#### [About this exercise]
The lines to copy are those in the listing below that contain the word "been".

#### [Raw data]
· · ·

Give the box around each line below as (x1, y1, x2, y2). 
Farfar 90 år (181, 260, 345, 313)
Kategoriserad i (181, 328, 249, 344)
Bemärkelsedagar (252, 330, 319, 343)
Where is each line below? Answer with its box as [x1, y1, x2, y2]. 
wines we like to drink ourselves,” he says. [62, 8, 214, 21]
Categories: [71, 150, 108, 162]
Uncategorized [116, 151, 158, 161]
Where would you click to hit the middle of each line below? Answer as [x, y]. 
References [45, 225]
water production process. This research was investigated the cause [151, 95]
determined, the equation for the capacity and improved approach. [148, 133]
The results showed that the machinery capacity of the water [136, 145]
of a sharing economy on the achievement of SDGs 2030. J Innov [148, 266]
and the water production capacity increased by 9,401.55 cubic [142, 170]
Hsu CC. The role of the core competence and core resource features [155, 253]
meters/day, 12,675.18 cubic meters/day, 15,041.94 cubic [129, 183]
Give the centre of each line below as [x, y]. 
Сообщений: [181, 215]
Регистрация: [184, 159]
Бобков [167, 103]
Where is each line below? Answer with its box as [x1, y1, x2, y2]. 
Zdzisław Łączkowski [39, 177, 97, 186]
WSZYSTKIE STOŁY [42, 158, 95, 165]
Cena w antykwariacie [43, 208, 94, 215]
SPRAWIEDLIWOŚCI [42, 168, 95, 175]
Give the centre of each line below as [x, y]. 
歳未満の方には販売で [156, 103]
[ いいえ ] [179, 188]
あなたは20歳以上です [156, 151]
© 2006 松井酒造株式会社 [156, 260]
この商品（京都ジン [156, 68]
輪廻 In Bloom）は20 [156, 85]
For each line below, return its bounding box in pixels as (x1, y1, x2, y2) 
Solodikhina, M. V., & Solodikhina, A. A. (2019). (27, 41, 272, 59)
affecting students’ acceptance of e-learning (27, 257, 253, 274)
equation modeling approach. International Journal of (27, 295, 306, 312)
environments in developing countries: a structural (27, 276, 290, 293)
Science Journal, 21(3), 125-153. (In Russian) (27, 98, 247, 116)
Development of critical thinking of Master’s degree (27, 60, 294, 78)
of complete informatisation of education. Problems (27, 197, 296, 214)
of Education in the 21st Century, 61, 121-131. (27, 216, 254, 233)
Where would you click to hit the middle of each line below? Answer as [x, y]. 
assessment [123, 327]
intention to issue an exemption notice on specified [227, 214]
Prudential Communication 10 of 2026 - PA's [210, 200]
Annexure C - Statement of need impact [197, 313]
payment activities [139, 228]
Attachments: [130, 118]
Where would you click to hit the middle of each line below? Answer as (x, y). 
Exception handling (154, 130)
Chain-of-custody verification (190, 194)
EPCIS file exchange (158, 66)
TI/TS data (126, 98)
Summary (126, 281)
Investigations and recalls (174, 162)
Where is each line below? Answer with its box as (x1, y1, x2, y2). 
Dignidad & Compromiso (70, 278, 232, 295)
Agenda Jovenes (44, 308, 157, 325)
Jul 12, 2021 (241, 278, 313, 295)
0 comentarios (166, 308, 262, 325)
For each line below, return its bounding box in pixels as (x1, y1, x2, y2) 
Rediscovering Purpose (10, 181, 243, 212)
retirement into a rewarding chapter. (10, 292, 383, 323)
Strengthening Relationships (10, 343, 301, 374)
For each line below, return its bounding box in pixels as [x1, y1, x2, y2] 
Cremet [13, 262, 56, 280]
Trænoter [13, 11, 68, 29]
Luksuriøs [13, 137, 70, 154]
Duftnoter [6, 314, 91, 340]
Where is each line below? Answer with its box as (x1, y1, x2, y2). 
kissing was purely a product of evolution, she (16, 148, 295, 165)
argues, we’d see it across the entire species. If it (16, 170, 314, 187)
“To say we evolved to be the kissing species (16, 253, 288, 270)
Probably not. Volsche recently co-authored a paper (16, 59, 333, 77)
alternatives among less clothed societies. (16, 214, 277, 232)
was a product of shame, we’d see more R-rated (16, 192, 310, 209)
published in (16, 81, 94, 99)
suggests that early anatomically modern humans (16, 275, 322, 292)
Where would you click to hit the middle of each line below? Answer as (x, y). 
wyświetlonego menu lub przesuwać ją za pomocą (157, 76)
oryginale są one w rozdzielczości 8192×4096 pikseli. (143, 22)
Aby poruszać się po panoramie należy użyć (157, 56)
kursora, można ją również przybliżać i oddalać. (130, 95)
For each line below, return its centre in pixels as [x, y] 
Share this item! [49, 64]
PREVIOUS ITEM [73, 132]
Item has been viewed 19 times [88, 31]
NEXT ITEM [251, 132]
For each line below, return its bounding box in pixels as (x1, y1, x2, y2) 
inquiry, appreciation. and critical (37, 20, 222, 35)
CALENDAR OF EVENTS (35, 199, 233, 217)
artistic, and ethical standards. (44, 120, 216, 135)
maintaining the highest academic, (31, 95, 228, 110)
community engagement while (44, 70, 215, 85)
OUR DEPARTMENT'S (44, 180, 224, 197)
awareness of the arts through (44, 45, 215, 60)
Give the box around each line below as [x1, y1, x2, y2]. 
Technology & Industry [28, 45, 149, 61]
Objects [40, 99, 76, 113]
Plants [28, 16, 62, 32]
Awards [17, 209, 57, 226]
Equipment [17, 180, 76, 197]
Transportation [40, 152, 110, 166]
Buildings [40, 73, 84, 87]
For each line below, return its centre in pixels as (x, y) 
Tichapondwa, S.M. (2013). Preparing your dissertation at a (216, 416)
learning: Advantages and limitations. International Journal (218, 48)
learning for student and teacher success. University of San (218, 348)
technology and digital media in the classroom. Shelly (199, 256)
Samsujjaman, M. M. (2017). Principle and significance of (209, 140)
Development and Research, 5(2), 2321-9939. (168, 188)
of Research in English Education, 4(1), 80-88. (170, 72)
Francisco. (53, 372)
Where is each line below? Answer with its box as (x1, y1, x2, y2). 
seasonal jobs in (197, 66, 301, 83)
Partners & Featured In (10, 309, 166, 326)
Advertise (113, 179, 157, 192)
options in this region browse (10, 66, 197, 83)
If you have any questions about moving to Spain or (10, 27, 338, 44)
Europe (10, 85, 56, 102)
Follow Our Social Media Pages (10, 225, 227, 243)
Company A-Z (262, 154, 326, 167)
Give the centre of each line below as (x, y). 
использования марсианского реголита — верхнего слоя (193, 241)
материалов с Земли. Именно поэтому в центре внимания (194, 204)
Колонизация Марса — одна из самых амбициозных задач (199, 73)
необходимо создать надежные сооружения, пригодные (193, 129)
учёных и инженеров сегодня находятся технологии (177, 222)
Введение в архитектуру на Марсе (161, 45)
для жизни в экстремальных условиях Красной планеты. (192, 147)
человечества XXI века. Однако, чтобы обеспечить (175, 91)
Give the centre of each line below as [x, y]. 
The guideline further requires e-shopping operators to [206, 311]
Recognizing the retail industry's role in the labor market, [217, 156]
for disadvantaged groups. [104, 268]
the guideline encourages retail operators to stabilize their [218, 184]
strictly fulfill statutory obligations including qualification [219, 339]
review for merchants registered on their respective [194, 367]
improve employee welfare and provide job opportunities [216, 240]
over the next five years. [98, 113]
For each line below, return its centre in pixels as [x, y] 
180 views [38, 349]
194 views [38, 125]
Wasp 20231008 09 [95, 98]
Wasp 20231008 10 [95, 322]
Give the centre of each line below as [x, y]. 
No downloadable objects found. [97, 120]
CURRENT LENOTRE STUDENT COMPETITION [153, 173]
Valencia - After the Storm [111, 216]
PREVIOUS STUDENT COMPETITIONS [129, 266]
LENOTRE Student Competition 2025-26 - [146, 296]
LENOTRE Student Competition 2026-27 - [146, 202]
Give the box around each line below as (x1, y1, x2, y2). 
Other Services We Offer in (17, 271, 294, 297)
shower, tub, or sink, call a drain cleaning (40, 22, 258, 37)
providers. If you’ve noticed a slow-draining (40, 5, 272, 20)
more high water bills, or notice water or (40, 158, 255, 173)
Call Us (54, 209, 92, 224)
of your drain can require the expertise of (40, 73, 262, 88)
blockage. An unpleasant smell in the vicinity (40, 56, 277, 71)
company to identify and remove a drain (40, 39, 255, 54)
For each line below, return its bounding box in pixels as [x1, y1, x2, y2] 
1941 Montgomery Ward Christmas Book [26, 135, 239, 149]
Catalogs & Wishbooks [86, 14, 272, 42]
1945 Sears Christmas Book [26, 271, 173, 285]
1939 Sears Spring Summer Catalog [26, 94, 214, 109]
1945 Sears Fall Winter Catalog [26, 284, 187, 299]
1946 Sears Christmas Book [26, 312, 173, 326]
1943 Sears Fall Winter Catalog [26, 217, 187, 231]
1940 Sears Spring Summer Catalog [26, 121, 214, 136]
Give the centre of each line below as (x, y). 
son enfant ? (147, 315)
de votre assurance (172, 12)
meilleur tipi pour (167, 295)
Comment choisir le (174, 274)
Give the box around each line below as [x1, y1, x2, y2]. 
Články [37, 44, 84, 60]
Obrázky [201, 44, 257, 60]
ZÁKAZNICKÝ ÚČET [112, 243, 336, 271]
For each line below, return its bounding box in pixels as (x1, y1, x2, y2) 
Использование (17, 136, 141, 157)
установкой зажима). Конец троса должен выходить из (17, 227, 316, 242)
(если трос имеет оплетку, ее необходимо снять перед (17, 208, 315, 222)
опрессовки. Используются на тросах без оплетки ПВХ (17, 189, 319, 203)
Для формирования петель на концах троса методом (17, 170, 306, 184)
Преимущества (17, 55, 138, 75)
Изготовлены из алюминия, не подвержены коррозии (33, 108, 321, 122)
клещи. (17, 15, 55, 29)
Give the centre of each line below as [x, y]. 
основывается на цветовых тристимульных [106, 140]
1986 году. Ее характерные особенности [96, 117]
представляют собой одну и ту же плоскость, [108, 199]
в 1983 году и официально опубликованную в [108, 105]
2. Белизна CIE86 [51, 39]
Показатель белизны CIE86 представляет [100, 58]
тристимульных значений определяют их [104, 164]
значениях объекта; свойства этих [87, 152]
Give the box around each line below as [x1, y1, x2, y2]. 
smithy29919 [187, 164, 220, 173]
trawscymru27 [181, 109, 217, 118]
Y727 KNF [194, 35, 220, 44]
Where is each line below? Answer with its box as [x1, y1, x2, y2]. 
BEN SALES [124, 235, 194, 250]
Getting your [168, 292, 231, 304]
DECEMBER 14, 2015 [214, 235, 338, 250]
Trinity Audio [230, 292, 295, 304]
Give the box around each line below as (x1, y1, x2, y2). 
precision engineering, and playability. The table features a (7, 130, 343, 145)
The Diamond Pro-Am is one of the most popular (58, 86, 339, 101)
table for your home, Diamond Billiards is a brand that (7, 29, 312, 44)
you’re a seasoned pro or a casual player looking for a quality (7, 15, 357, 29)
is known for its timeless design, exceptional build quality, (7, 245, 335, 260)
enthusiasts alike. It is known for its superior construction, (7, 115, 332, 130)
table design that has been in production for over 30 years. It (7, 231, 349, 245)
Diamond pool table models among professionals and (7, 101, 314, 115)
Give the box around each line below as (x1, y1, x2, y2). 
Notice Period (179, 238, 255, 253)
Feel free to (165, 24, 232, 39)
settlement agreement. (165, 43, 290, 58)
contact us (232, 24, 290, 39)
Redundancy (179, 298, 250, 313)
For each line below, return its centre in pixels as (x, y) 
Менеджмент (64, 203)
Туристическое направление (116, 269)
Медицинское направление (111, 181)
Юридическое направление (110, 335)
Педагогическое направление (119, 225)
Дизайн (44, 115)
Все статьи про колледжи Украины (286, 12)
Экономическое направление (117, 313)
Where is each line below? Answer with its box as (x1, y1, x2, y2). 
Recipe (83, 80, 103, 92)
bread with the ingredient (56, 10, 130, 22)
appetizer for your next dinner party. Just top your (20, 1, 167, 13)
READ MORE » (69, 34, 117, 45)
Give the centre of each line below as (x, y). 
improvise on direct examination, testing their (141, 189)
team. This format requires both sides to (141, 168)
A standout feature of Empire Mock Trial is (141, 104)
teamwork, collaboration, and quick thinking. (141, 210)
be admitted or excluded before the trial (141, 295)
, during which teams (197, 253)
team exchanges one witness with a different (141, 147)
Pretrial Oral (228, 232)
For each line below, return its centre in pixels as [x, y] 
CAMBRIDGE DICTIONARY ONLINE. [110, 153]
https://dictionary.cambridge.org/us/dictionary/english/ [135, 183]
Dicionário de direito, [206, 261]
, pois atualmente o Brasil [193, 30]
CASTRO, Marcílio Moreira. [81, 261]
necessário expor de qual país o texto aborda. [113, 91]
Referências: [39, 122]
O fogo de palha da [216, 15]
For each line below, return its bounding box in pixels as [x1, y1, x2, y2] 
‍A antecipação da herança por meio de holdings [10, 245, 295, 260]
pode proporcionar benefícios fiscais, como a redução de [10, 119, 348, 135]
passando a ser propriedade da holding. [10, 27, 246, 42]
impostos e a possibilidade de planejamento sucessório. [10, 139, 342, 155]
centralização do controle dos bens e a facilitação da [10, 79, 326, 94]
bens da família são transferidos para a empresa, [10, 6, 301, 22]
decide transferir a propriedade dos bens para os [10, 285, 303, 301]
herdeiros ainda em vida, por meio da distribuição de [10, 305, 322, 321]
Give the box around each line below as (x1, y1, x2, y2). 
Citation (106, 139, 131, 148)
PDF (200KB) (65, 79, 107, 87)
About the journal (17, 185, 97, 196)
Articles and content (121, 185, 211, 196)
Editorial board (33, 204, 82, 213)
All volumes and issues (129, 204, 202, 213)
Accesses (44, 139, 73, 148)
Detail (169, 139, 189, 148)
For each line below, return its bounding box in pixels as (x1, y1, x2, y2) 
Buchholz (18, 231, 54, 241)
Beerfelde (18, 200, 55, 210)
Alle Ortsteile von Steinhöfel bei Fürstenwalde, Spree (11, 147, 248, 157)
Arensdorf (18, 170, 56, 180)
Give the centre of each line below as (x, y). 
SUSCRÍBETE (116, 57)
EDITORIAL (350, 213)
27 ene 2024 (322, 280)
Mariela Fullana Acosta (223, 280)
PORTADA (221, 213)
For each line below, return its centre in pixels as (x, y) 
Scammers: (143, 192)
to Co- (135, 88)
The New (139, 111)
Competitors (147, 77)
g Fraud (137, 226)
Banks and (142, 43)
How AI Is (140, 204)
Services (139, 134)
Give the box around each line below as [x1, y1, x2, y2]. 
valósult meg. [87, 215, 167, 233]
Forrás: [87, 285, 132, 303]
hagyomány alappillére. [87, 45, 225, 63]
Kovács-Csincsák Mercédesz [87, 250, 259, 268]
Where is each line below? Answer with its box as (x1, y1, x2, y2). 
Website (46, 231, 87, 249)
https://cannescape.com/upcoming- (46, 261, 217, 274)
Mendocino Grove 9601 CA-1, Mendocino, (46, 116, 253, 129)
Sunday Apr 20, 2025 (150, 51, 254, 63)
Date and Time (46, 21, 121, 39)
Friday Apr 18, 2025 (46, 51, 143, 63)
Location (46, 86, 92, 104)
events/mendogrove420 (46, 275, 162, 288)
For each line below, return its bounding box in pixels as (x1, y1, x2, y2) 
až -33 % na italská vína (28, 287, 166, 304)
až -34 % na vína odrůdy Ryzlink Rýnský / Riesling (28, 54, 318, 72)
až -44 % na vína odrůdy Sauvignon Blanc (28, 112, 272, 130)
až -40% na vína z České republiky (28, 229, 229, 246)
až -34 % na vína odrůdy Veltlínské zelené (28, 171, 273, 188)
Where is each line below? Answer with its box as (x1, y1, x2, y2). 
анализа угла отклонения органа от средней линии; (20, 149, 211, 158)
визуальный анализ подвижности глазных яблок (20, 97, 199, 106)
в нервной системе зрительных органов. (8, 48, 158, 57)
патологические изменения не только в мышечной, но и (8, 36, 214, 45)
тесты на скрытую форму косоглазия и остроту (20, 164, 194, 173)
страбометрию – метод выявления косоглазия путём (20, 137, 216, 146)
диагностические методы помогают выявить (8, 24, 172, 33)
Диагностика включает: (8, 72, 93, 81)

· · ·

#### [Problem solution]
Item has been viewed 19 times [88, 31]
table design that has been in production for over 30 years. It (7, 231, 349, 245)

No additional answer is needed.